The event rule matches on CloudTrail events using the following pattern:
{
"detail-type": ["AWS API Call via CloudTrail"],
"detail": {
"errorCode": ["AccessDenied"],
"errorMessage": [{
"suffix": "deny in a service control policy"
}]
}
}
- You must have CloudTrail logging enabled in each of the member accounts.
- The role used to deploy these stacks must have access to the management account.
- The management account must be configured to enable StackSet deployments to the member accounts (alternatively, you can deploy the stack in the member account directly, but this is slower at scale).

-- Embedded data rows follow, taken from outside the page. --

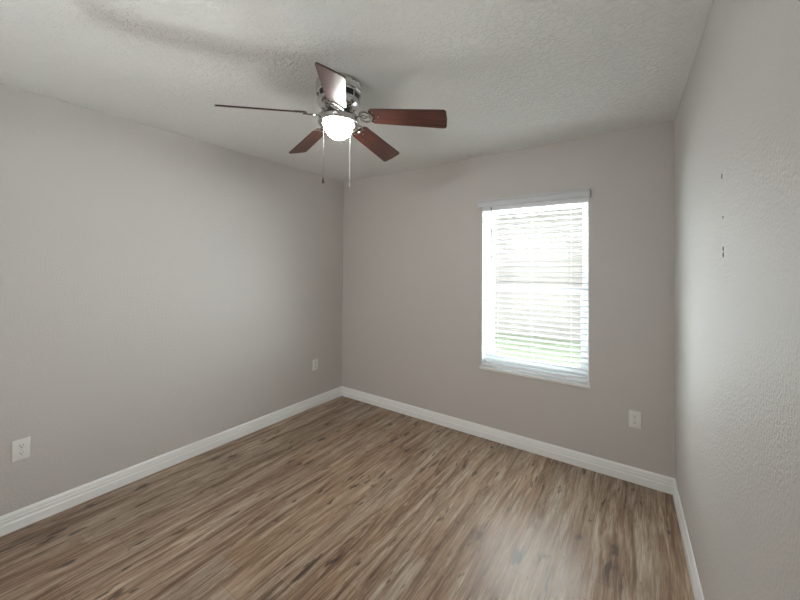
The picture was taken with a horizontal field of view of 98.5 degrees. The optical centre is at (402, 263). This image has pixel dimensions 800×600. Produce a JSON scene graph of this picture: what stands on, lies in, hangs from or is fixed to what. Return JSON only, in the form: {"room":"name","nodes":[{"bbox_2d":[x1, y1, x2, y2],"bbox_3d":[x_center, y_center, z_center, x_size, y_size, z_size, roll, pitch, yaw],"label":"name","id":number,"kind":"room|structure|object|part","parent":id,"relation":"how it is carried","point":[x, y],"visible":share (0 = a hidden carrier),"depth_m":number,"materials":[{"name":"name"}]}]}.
{"room":"empty bedroom","nodes":[
{"label":"empty bedroom","id":0,"kind":"room"},
{"bbox_2d":[0,83,343,515],"bbox_3d":[-1.760,0.260,2.540,0.120,2.440,3.552,0,-1,35],"label":"wall","id":1,"kind":"structure","parent":0,"point":[162,291],"depth_m":2.37,"materials":[{"name":"beige paint"}]},
{"bbox_2d":[12,436,30,461],"bbox_3d":[-2.119,1.037,1.919,0.009,0.115,0.070,0,-1,34],"label":"wall outlet","id":2,"kind":"object","parent":1,"relation":"attached to","point":[21,448],"visible":1,"depth_m":1.92,"materials":[{"name":"white plastic"}]},
{"bbox_2d":[17,450,25,455],"bbox_3d":[-2.117,1.056,1.917,0.002,0.029,0.034,0,-1,34],"label":"receptacle","id":3,"kind":"object","parent":2,"relation":"attached to","point":[19,452],"depth_m":1.92,"materials":[{"name":"white plastic"}]},
{"bbox_2d":[17,443,25,448],"bbox_3d":[-2.117,1.017,1.918,0.002,0.029,0.034,0,-1,34],"label":"receptacle","id":4,"kind":"object","parent":2,"relation":"attached to","point":[19,445],"depth_m":1.92,"materials":[{"name":"white plastic"}]},
{"bbox_2d":[0,386,341,536],"bbox_3d":[-1.712,1.429,2.486,0.016,0.102,3.550,0,-1,35],"label":"baseboard","id":5,"kind":"structure","parent":1,"relation":"attached to","point":[10,522],"depth_m":2.36,"materials":[{"name":"white paint"}]},
{"bbox_2d":[312,358,317,370],"bbox_3d":[-0.911,1.066,3.618,0.009,0.115,0.070,0,-1,34],"label":"wall outlet","id":6,"kind":"object","parent":1,"relation":"attached to","point":[315,361],"visible":1,"depth_m":3.62,"materials":[{"name":"white plastic"}]},
{"bbox_2d":[0,396,694,599],"bbox_3d":[-0.442,1.507,1.606,3.152,0.060,3.550,0,-1,35],"label":"floor","id":7,"kind":"structure","parent":0,"point":[339,498],"depth_m":1.93,"materials":[{"name":"brown laminate"}]},
{"bbox_2d":[0,0,712,181],"bbox_3d":[-0.439,-1.014,1.589,3.592,0.100,3.650,0,-1,35],"label":"ceiling","id":8,"kind":"structure","parent":0,"point":[506,75],"depth_m":1.67,"materials":[{"name":"white paint"}]},
{"bbox_2d":[215,62,446,186],"bbox_3d":[-0.321,-0.683,1.855,1.080,0.552,1.093,0,-1,35],"label":"ceiling fan","id":9,"kind":"object","parent":8,"relation":"hanging from","point":[338,93],"visible":1,"depth_m":1.78,"materials":[{"name":"brown wood"}]},
{"bbox_3d":[-0.679,-0.751,1.681,0.417,0.006,0.126,-7,24,-26],"label":"blade","id":10,"kind":"part","parent":9,"relation":"part of","materials":[{"name":"brown wood"}]},
{"bbox_3d":[-0.570,-0.748,2.118,0.126,0.006,0.372,-22,7,-41],"label":"blade","id":11,"kind":"part","parent":9,"relation":"part of","materials":[{"name":"brown wood"}]},
{"bbox_3d":[-0.295,-0.753,1.489,0.126,0.006,0.385,23,3,-9],"label":"blade","id":12,"kind":"part","parent":9,"relation":"part of","materials":[{"name":"brown wood"}]},
{"bbox_3d":[-0.341,-0.708,1.847,0.156,0.088,0.156,0,-1,35],"label":"lamp shade","id":13,"kind":"part","parent":9,"relation":"part of","materials":[{"name":"white glass"}]},
{"bbox_2d":[319,89,359,100],"bbox_3d":[-0.340,-0.880,1.849,0.228,0.029,0.216,0,-1,35],"label":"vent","id":14,"kind":"object","parent":9,"relation":"attached to","point":[354,94],"depth_m":1.78,"materials":[{"name":"silver metal"}]},
{"bbox_3d":[-0.160,-0.742,2.167,0.126,0.006,0.397,-22,-18,25],"label":"blade","id":15,"kind":"part","parent":9,"relation":"part of","materials":[{"name":"brown wood"}]},
{"bbox_3d":[0.026,-0.746,1.768,0.412,0.006,0.126,8,-18,12],"label":"blade","id":16,"kind":"part","parent":9,"relation":"part of","materials":[{"name":"brown wood"}]},
{"bbox_2d":[342,120,674,477],"bbox_3d":[0.644,0.234,3.152,3.592,2.540,0.190,0,-1,35],"label":"wall","id":17,"kind":"structure","parent":0,"point":[412,305],"depth_m":2.82,"materials":[{"name":"beige paint"}]},
{"bbox_2d":[342,386,674,494],"bbox_3d":[0.537,1.452,3.080,2.992,0.102,0.016,0,-1,35],"label":"baseboard","id":18,"kind":"structure","parent":17,"relation":"attached to","point":[662,483],"depth_m":2.75,"materials":[{"name":"white paint"}]},
{"bbox_2d":[479,197,590,388],"bbox_3d":[1.077,0.209,2.831,0.847,1.412,0.197,0,-1,35],"label":"window","id":19,"kind":"structure","parent":17,"relation":"in","point":[585,218],"depth_m":2.86,"materials":[{"name":"white plastic"}]},
{"bbox_2d":[478,188,589,381],"bbox_3d":[1.033,0.168,2.780,0.859,1.421,0.098,0,-1,35],"label":"window blind","id":20,"kind":"object","parent":19,"relation":"attached to","point":[577,197],"visible":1,"depth_m":2.75,"materials":[{"name":"white plastic"}]},
{"bbox_3d":[1.047,0.868,2.784,0.800,0.020,0.050,0,-1,35],"label":"rail","id":21,"kind":"part","parent":20,"relation":"part of","materials":[{"name":"white plastic"}]},
{"bbox_3d":[1.050,0.903,2.789,0.847,0.022,0.117,0,-1,35],"label":"sill","id":22,"kind":"part","parent":19,"relation":"part of","materials":[{"name":"white"}]},
{"bbox_3d":[1.097,0.525,2.858,0.756,0.668,0.030,0,-1,35],"label":"sash","id":23,"kind":"part","parent":19,"relation":"part of","materials":[{"name":"white plastic"}]},
{"bbox_3d":[1.121,-0.116,2.895,0.756,0.690,0.030,0,-1,35],"label":"sash","id":24,"kind":"part","parent":19,"relation":"part of","materials":[{"name":"white plastic"}]},
{"bbox_2d":[629,410,640,428],"bbox_3d":[1.593,1.069,2.359,0.070,0.115,0.009,0,-1,35],"label":"wall outlet","id":25,"kind":"object","parent":17,"relation":"attached to","point":[634,416],"visible":1,"depth_m":2.36,"materials":[{"name":"white plastic"}]},
{"bbox_2d":[674,0,799,599],"bbox_3d":[0.865,0.254,0.725,0.121,2.440,3.556,0,-1,33],"label":"wall","id":26,"kind":"structure","parent":0,"point":[737,118],"depth_m":0.97,"materials":[{"name":"beige paint"}]},
{"bbox_2d":[672,479,703,599],"bbox_3d":[0.802,1.423,0.748,0.016,0.102,3.552,0,-1,33],"label":"baseboard","id":27,"kind":"structure","parent":26,"relation":"attached to","point":[694,577],"depth_m":1.73,"materials":[{"name":"white paint"}]},
{"label":"outside","id":28,"kind":"structure","parent":0,"visible":0},
{"bbox_2d":[494,332,580,366],"bbox_3d":[3.055,1.782,5.834,20.000,0.150,3.810,0,-1,35],"label":"lawn","id":29,"kind":"structure","parent":28,"point":[495,333],"depth_m":6.92,"materials":[{"name":"green plant"}]},
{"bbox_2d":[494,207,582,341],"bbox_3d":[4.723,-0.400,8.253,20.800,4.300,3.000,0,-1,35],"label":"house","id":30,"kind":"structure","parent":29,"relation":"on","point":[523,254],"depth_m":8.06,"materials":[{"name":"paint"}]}
]}

- Log into the management account with a role that has access to create CloudFormation, CloudWatch, and EventBridge resources.
- Deploy the
bus.yml
stack - For the
OrgId
parameter, enter your Organization ID. This can be found on the Organizations home page. - Once the stack completes, note the stack output,
EventBusArn
. - Launch a new StackSet using the
rules.yml
stack. - Provide the
EventBusArn
copied in step 4 as an input parameter. - You can choose to deploy the StackSet however you'd like (to all member accounts, only a few, all regions, only one region, in parallel, series, etc.)

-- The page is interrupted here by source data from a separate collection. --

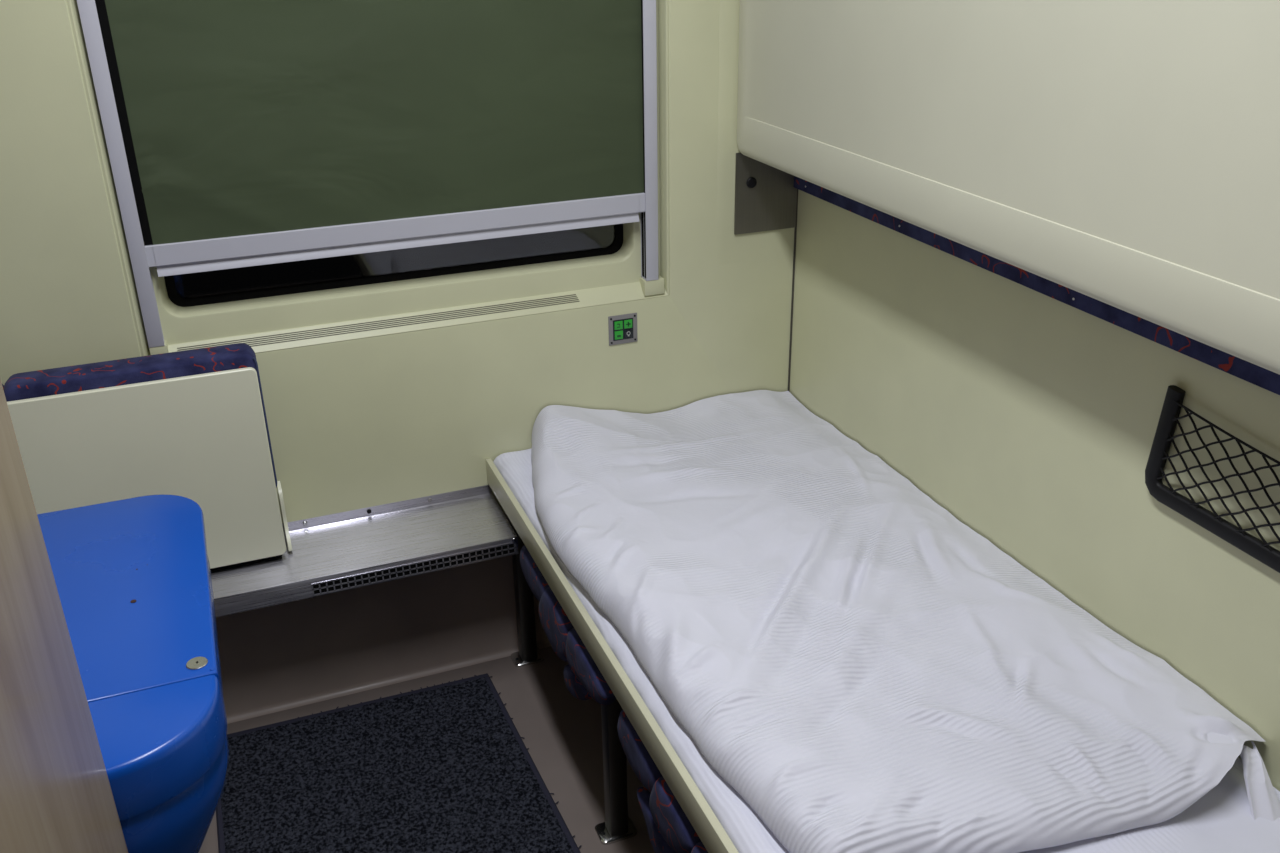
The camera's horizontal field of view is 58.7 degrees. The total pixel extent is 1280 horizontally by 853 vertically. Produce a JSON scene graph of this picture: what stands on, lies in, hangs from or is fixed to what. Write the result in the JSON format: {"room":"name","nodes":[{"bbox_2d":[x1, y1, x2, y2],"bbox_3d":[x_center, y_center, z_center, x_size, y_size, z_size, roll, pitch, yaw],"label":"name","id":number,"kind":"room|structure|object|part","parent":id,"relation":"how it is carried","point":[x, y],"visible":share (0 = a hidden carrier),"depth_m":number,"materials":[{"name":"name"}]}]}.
{"room":"train carriage","nodes":[
{"label":"train carriage","id":0,"kind":"room"},
{"bbox_2d":[0,0,797,522],"bbox_3d":[-0.539,-0.776,2.062,1.860,2.300,0.094,-10,26,-19],"label":"wall","id":1,"kind":"structure","parent":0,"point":[363,419],"depth_m":2.35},
{"bbox_2d":[2,343,291,569],"bbox_3d":[-0.961,0.090,2.140,0.532,0.440,0.106,-10,26,-19],"label":"seat","id":2,"kind":"object","parent":1,"relation":"attached to","point":[192,424],"visible":0.73,"depth_m":2.08,"materials":[{"name":"beige plastic"}]},
{"bbox_2d":[3,343,274,477],"bbox_3d":[-0.921,0.014,2.129,0.426,0.292,0.090,-10,26,-19],"label":"cushion","id":3,"kind":"object","parent":2,"relation":"on","point":[194,413],"depth_m":2.06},
{"bbox_3d":[-0.942,0.215,2.217,0.444,0.150,0.078,-10,26,-19],"label":"hinge frame","id":4,"kind":"part","parent":2,"relation":"part of","materials":[{"name":"black plastic"}]},
{"bbox_2d":[210,485,518,616],"bbox_3d":[-0.811,0.290,2.254,1.122,0.064,0.208,-10,26,-19],"label":"heater cover","id":5,"kind":"object","parent":1,"relation":"attached to","point":[332,553],"visible":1,"depth_m":2.32,"materials":[{"name":"silver metal"}]},
{"bbox_2d":[311,542,515,595],"bbox_3d":[-0.449,0.285,2.289,0.411,0.027,0.001,-10,26,-19],"label":"grille","id":6,"kind":"object","parent":5,"relation":"attached to","point":[370,573],"depth_m":2.28,"materials":[{"name":"black metal"}]},
{"bbox_2d":[77,0,657,347],"bbox_3d":[-0.445,-0.675,2.089,1.032,0.979,0.075,-10,26,-19],"label":"roller blind","id":7,"kind":"object","parent":1,"relation":"attached to","point":[238,133],"visible":1,"depth_m":2.13,"materials":[{"name":"green fabric"}]},
{"bbox_3d":[-0.919,-0.584,1.950,0.028,0.944,0.032,-10,26,-19],"label":"rail","id":8,"kind":"part","parent":7,"relation":"part of","materials":[{"name":"white metal"}]},
{"bbox_3d":[0.015,-0.751,2.280,0.028,0.944,0.032,-10,26,-19],"label":"rail","id":9,"kind":"part","parent":7,"relation":"part of","materials":[{"name":"white metal"}]},
{"bbox_2d":[177,294,579,350],"bbox_3d":[-0.506,-0.208,2.301,0.806,0.014,0.013,-10,26,-19],"label":"vent grille","id":10,"kind":"object","parent":1,"relation":"attached to","point":[573,294],"visible":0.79,"depth_m":2.30,"materials":[{"name":"beige metal"}]},
{"bbox_2d":[216,513,550,723],"bbox_3d":[-0.502,0.410,2.557,1.920,0.390,0.056,-10,26,-19],"label":"wall panel","id":11,"kind":"object","parent":1,"relation":"attached to","point":[289,655],"depth_m":2.52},
{"bbox_2d":[164,224,622,306],"bbox_3d":[-0.479,-0.702,2.166,0.936,0.875,0.017,-10,26,-19],"label":"window","id":12,"kind":"structure","parent":1,"relation":"attached to","point":[277,279],"depth_m":2.32,"materials":[{"name":"black glass"}]},
{"bbox_2d":[608,313,637,345],"bbox_3d":[-0.036,-0.212,2.482,0.067,0.067,0.006,-10,26,-19],"label":"switch panel","id":13,"kind":"object","parent":1,"relation":"attached to","point":[622,328],"visible":1,"depth_m":2.48,"materials":[{"name":"grey metal"}]},
{"bbox_2d":[734,153,796,234],"bbox_3d":[0.276,-0.512,2.477,0.151,0.177,0.008,-10,26,-19],"label":"plate","id":14,"kind":"object","parent":1,"relation":"attached to","point":[765,195],"visible":0.94,"depth_m":2.48,"materials":[{"name":"metal"}]},
{"bbox_2d":[198,646,654,852],"bbox_3d":[0.057,1.155,1.351,1.920,0.030,3.000,-10,26,-19],"label":"floor","id":15,"kind":"structure","parent":0,"point":[562,732],"depth_m":2.43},
{"bbox_2d":[0,379,127,852],"bbox_3d":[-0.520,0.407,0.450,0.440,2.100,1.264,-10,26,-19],"label":"door","id":16,"kind":"structure","parent":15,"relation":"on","point":[56,796],"depth_m":0.93,"materials":[{"name":"brown wood"}]},
{"bbox_2d":[37,494,228,852],"bbox_3d":[-0.807,0.620,1.547,0.552,0.803,0.637,-10,26,-19],"label":"base cabinet","id":17,"kind":"object","parent":15,"relation":"on","point":[133,580],"visible":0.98,"depth_m":1.35,"materials":[{"name":"blue paint"}]},
{"bbox_3d":[-0.837,0.244,1.442,0.552,0.024,0.504,-10,26,-19],"label":"lid","id":18,"kind":"part","parent":17,"relation":"part of","materials":[{"name":"blue paint"}]},
{"bbox_2d":[216,673,580,852],"bbox_3d":[-0.294,0.931,1.799,0.673,0.011,1.708,-10,26,-19],"label":"rug","id":19,"kind":"object","parent":15,"relation":"on","point":[446,767],"visible":0.99,"depth_m":2.28,"materials":[{"name":"black carpet"}]},
{"bbox_2d":[486,458,738,852],"bbox_3d":[0.376,0.617,1.871,0.743,0.501,1.979,-10,26,-19],"label":"bed","id":20,"kind":"object","parent":15,"relation":"on","point":[617,826],"visible":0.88,"depth_m":2.04,"materials":[{"name":"metal"}]},
{"bbox_3d":[-0.264,0.337,2.565,0.036,0.442,0.036,-10,26,-19],"label":"leg","id":21,"kind":"part","parent":20,"relation":"part of","materials":[{"name":"metal"}]},
{"bbox_3d":[-0.263,0.538,2.657,0.072,0.007,0.052,-10,26,-19],"label":"foot plate","id":22,"kind":"part","parent":20,"relation":"part of","materials":[{"name":"silver metal"}]},
{"bbox_2d":[520,545,615,704],"bbox_3d":[-0.053,0.382,2.173,0.228,0.201,0.545,-10,26,-19],"label":"seat","id":23,"kind":"object","parent":20,"relation":"on","point":[583,679],"visible":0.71,"depth_m":2.10,"materials":[{"name":"fabric"}]},
{"bbox_2d":[520,545,549,601],"bbox_3d":[-0.201,0.305,2.264,0.028,0.081,0.222,-10,26,-19],"label":"seat cushion","id":24,"kind":"object","parent":23,"relation":"on","point":[535,580],"depth_m":2.24,"materials":[{"name":"blue fabric"}]},
{"bbox_2d":[539,587,573,661],"bbox_3d":[-0.153,0.380,2.161,0.030,0.128,0.225,-10,26,-19],"label":"backrest cushion","id":25,"kind":"object","parent":23,"relation":"on","point":[558,628],"depth_m":2.13,"materials":[{"name":"blue fabric"}]},
{"bbox_3d":[-0.047,0.564,2.065,0.036,0.442,0.036,-10,26,-19],"label":"leg","id":26,"kind":"part","parent":20,"relation":"part of","materials":[{"name":"metal"}]},
{"bbox_3d":[-0.046,0.764,2.157,0.072,0.007,0.052,-10,26,-19],"label":"foot plate","id":27,"kind":"part","parent":20,"relation":"part of","materials":[{"name":"silver metal"}]},
{"bbox_2d":[617,710,707,852],"bbox_3d":[0.142,0.588,1.726,0.228,0.207,0.450,-10,26,-19],"label":"seat","id":28,"kind":"object","parent":20,"relation":"on","point":[669,828],"visible":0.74,"depth_m":1.72,"materials":[{"name":"fabric"}]},
{"bbox_2d":[617,710,662,791],"bbox_3d":[0.004,0.516,1.787,0.028,0.089,0.190,-10,26,-19],"label":"seat cushion","id":29,"kind":"object","parent":28,"relation":"on","point":[640,760],"depth_m":1.77,"materials":[{"name":"blue fabric"}]},
{"bbox_2d":[649,777,700,852],"bbox_3d":[0.054,0.583,1.675,0.032,0.102,0.172,-10,26,-19],"label":"backrest cushion","id":30,"kind":"object","parent":28,"relation":"on","point":[667,815],"depth_m":1.65,"materials":[{"name":"blue fabric"}]},
{"bbox_2d":[493,448,1279,852],"bbox_3d":[0.376,0.397,1.777,0.727,0.057,1.959,-10,26,-19],"label":"mattress","id":31,"kind":"object","parent":20,"relation":"on","point":[1221,820],"visible":0.11,"depth_m":1.49,"materials":[{"name":"white fabric"}]},
{"bbox_2d":[531,390,1279,852],"bbox_3d":[0.284,0.249,1.957,0.729,0.110,1.475,-10,26,-19],"label":"duvet","id":32,"kind":"object","parent":31,"relation":"on","point":[864,667],"visible":1,"depth_m":1.72,"materials":[{"name":"white fabric"}]},
{"bbox_2d":[790,189,1279,790],"bbox_3d":[0.786,-0.333,1.412,0.030,2.600,2.510,-10,26,-19],"label":"wall","id":33,"kind":"structure","parent":0,"point":[1031,417],"depth_m":1.86,"materials":[{"name":"beige plastic"}]},
{"bbox_2d":[737,0,1279,394],"bbox_3d":[0.644,-0.527,1.426,0.156,0.894,2.047,-10,26,-19],"label":"bunk","id":34,"kind":"object","parent":33,"relation":"attached to","point":[1116,162],"visible":1,"depth_m":1.52,"materials":[{"name":"white plastic"}]},
{"bbox_2d":[1145,385,1279,572],"bbox_3d":[0.853,0.137,1.384,0.018,0.178,0.617,-10,26,-19],"label":"pocket","id":35,"kind":"object","parent":33,"relation":"attached to","point":[1238,537],"visible":1,"depth_m":1.56,"materials":[{"name":"black plastic"}]},
{"bbox_3d":[0.847,0.078,1.360,0.004,0.022,0.550,-10,26,-19],"label":"elastic cord","id":36,"kind":"part","parent":35,"relation":"part of","materials":[{"name":"black fabric"}]}
]}

Once the stack completes, your targeted member accounts will now begin sending their matching SCP "Access Denied" events to the /aws/events/scp-errors-events
CloudWatch Log Group.
- Navigate to the CloudWatch Logs Live Tail page.
- Select the log group
/aws/events/scp-error-events
. - Click "Start" to begin tailing.
Note: live tailing can be expensive! Be sure to stop the tail when you're done.

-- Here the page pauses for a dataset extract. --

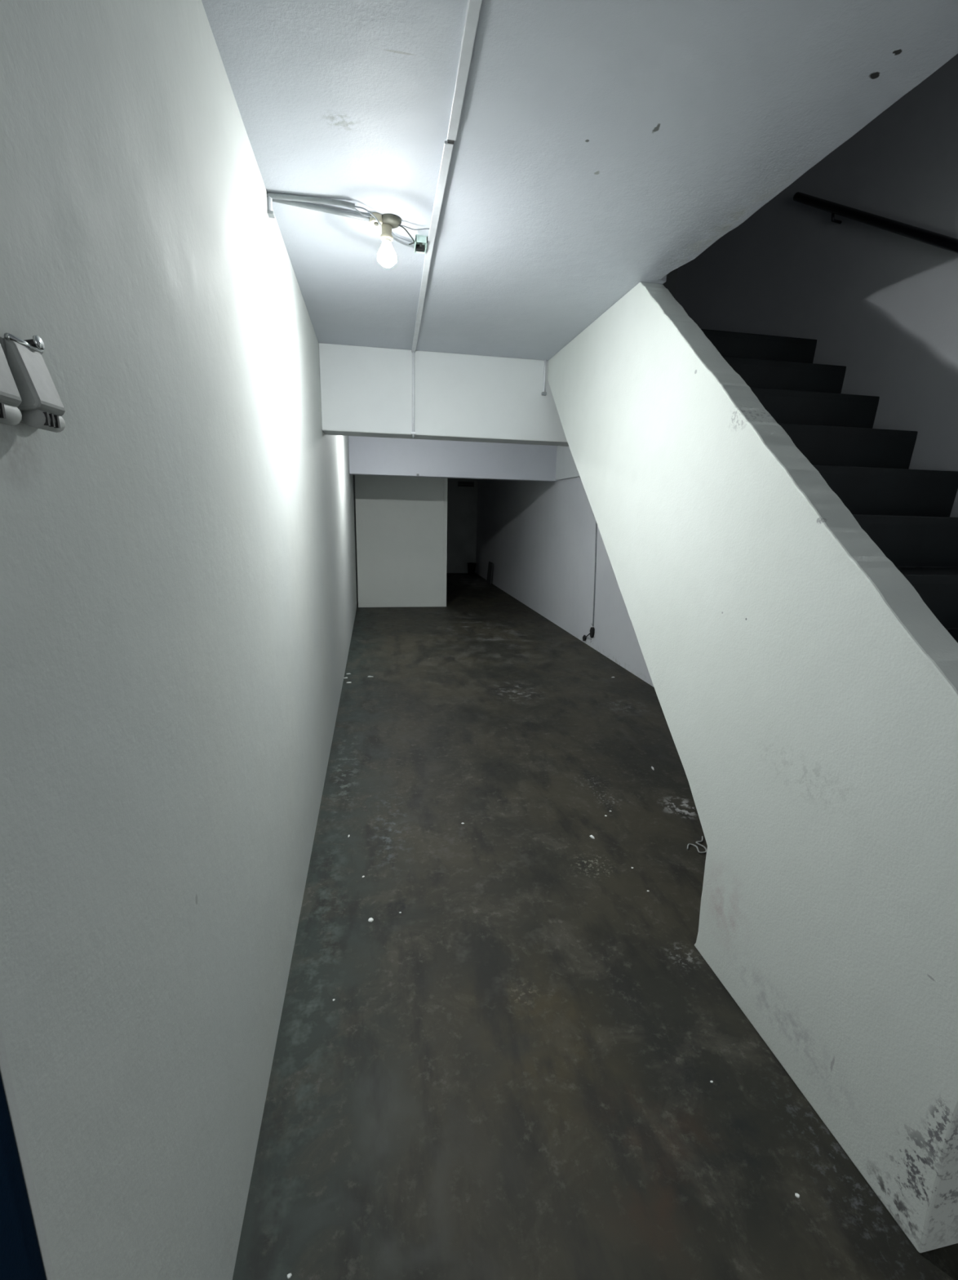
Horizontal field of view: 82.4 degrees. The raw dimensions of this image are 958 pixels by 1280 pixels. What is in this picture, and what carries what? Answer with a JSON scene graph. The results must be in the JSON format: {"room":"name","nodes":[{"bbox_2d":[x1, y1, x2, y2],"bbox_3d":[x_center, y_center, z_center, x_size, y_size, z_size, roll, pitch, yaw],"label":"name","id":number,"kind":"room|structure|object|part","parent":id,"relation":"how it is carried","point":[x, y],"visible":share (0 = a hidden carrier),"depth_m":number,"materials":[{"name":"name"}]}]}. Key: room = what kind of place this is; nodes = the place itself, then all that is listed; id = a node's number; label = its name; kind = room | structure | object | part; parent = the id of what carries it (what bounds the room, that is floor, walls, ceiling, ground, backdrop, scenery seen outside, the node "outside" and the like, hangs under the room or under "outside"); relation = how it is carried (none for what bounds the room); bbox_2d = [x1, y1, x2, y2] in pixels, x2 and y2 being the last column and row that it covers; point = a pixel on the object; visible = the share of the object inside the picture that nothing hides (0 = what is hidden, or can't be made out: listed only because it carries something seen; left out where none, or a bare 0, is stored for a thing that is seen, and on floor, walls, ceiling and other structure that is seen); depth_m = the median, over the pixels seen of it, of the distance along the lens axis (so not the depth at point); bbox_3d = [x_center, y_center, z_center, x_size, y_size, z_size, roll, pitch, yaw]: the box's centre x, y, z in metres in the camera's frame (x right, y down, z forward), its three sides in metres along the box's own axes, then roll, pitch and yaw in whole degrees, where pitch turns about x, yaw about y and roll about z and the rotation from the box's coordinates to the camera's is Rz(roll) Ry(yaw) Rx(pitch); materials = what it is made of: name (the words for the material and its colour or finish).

You can also create a CloudWatch dashboard to visualize the SCP errors in real-time. The dashboard can be created in the management account.
- Navigate to the CloudWatch Dashboards page.
- Click "Create Dashboard"
- Give the dashboard a name, such as "SCPErrors"
- Click "Create Dashboard"
- Click "Add widget"
- Select "Logs Table" as the widget type
- Select the log group
/aws/events/scp-error-events
- Click "Add widget"
- Select "Metric" as the widget type
- Select the "Line" type
- Select the "ScpErrors" namespace
- Select "Query" and enter the following:
- Namespace: ScpErrors
- Metric Name: COUNT(ScpErrors)
- Group By: Account
- Select the "Options" tab and change the Period to "30 seconds"
- Enter a label, such as "SCP Errors Account:"
- Alternatively, enter the following in the "Source" tab:
{
"metrics": [
[ { "expression": "SELECT COUNT(ScpErrors) FROM ScpErrors GROUP BY Account", "label": "SCP Errors Account:", "id": "q1", "period": 30 } ]
],
"view": "timeSeries",
"stacked": false,
"region": "us-east-1",
"stat": "Average",
"period": 30,
"yAxis": {
"left": {
"showUnits": false,
"label": "Count"
}
},
"liveData": true
}
- Duplicate the widget and change the "Group By" to "Action"
You can now edit the time range and enable auto-update to see the SCP errors in real-time.
This solution is designed to be as cost-effective as possible. Assuming you do not have 100s of 1000s of SCP errors per month, the cost should be ~$0.
- The events logged in the member accounts are free, since they are AWS default service events.
- Matched events that are sent cross-account to the management account are charged at the standard EventBridge rate of $1 per million events.
- Events sent across regions may also incur data transfer costs.
- The CloudWatch log group is charged at the standard CloudWatch Logs rate of $0.50 per GB.
See EventBridge Pricing and CloudWatch Logs Pricing for more information.
- This solution does not support cross-region deployments. The EventBridge rule must be deployed in each region in each member account.
- SCP error messages can be finicky. The rule pattern is designed to match on the exact error message text
deny in a service control policy
, which may change in the future, or not be present in all errors. If you notice that the rule is not matching on the error message, you can update the rule pattern to match on a different part of the error message. - I haven't tested this with data events (e.g., S3 reads).